After undergoing anode furnace refining, anode plates derived from scrap copper are shaped and then fed into electrolytic cells for electrolytic refining. Currently, electrolytic refining primarily employs two methods: the starter sheet method and the permanent cathode method (ISA method); a small number of manufacturers utilize the periodic reverse current (PRC) method. When comprehensively evaluating factors such as process maturity, product quality, and economic benefits, the permanent cathode method emerges as the preferred choice.

I. Advantages and Disadvantages of the Starter Sheet Method

1. By utilizing highly automated cathode and anode processing units, the verticality of the electrode plates can be effectively improved, thereby ensuring the consistent production of standard cathode copper.

2. The manufacturing process for starter sheets is complex, requiring a dedicated production system; this entails significant metal inventory requirements and high labor consumption.

3. Starter sheets are relatively soft in texture, making it difficult to guarantee their flatness. This is particularly problematic during the electrolysis of large-format plates, where short circuits are prone to occur, leading to anode slime adhering to the cathode and compromising the quality of the copper product.

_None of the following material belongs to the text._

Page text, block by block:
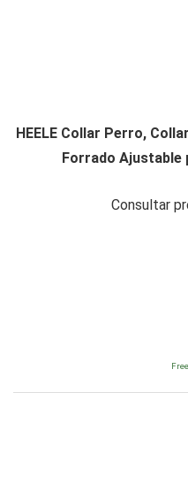
HEELE Collar Perro,
Forrado Ajustable
Consultar

Consequently, production operations often necessitate increasing the electrode spacing and reducing the current density—thereby sacrificing a degree of efficiency—in order to safeguard product quality.

II. Advantages and Disadvantages of the Permanent Cathode Method

1. This method utilizes stainless steel cathode plates to replace traditional starter sheets. These stainless steel cathodes are reusable, require neither parting agents nor straightening, and—once placed in the electrolytic cell—remain protected by cathodic protection, thereby preventing corrosion.

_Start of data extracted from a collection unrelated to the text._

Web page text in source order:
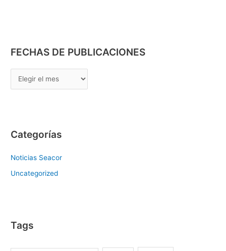
FECHAS DE PUBLICACIONES
Categorías
Noticias Seacor
Uncategorized
Tags
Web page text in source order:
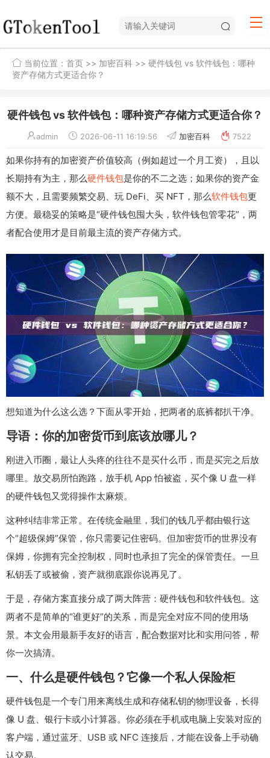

2. Current densities can reach as high as 280–330 A/m², while the electrode spacing remains relatively narrow at just 95–100 mm.

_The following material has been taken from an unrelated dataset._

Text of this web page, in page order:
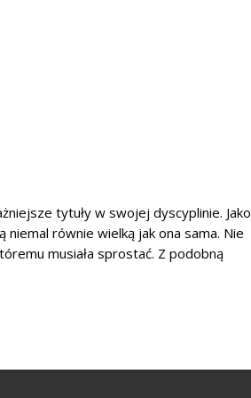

3. The cathode cycle is short (typically 6–8 days), resulting in minimal metal inventory accumulation and lower working capital requirements.

4. The anode scrap rate is reduced to between 12% and 16%, thereby lowering the costs associated with processing anode scraps.

5. Steam consumption is less than 0.6 t/t-Cu, representing an improvement over the 0.6–0.8 t/t-Cu range typical of traditional methods.

6. The overall process is simplified, eliminating the need for a "seed plate" system and the starter sheet manufacturing stage; this results in a high degree of automation and a reduced requirement for operating personnel.

When comprehensively assessing production efficiency, product quality, and operating costs, the permanent cathode method demonstrates clear superiority in terms of both economic viability and technical advancement. Therefore, adopting the permanent cathode method constitutes a highly appropriate choice for the electrolytic refining of scrap copper.